Some well-known databases include:
- For studying DNA and proteins: Genbank, UniProt
- For looking at protein shapes: Protein Data Bank (PDB)
- For finding groups of proteins and special patterns: InterPro, Pfam
- For new ways to read DNA: Sequence Read Archive
- For studying how parts of cells work together: Metabolic Pathway Databases (KEGG, BioCyc), Interaction Analysis Databases, Functional Networks
- For designing new tiny machines inside cells: GenoCAD [citation needed]
Software and tools
Software tools for bioinformatics help scientists study living things by providing different ways to work with data, like simple commands, fancy programs, or online services. These tools are created by special companies or public groups.
Many tools are free and open for anyone to use, and they have been around since the 1980s. These tools help scientists find new ways to study biology and share their work easily. Some well-known tools include Bioconductor, BioPerl, Biopython, BioJava, and BioJS.
Scientists can also use online services to run experiments and share data across the world. These services make it easier for everyone to access important tools without having to manage complicated software themselves. Some platforms that help scientists organize their work include Galaxy and UGENE.
Education platforms
Bioinformatics can be studied through online courses and special programs, not just in classrooms at universities.
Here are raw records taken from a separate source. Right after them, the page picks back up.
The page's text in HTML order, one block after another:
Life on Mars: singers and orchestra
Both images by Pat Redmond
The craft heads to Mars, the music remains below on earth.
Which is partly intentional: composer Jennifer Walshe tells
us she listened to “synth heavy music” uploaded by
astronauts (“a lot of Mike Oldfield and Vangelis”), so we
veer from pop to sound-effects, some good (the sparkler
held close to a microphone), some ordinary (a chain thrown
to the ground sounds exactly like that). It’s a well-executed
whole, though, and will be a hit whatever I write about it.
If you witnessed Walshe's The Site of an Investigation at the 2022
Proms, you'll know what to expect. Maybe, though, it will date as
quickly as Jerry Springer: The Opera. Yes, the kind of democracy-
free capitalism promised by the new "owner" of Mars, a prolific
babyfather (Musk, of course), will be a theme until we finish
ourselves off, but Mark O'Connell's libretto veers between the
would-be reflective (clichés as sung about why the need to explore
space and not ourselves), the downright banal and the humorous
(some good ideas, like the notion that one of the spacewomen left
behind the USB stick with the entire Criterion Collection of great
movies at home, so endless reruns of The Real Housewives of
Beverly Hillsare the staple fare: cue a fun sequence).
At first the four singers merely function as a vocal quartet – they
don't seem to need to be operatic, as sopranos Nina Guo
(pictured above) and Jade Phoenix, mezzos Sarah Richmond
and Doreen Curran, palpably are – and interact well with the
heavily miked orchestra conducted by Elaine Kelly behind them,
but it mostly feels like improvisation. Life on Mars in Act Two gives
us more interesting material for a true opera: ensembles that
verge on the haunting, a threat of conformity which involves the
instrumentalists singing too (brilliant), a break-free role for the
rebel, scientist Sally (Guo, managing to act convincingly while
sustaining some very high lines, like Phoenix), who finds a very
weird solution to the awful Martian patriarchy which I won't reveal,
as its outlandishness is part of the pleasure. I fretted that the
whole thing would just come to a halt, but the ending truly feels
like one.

Many websites and tools help people learn bioinformatics, such as Rosalind and courses from the Swiss Institute of Bioinformatics Training Portal. The Canadian Bioinformatics Workshops share videos and slides from their workshops for free.
There are also big online classes called MOOCs that give certificates in bioinformatics. Examples include Coursera’s Bioinformatics Specialization at the University of California, San Diego, Genomic Data Science Specialization at Johns Hopkins University, and EdX’s Data Analysis for Life Sciences XSeries at Harvard University. Some projects, like 4273π, use simple computers such as Raspberry Pi to teach these topics to students and adults alike.
Conferences
There are many big meetings where people talk about bioinformatics. Some important ones are the European Conference on Computational Biology (ECCB), Intelligent Systems for Molecular Biology (ISMB), Pacific Symposium on Biocomputing (PSB), and Research in Computational Molecular Biology (RECOMB). These conferences help scientists share their ideas and discoveries in this field.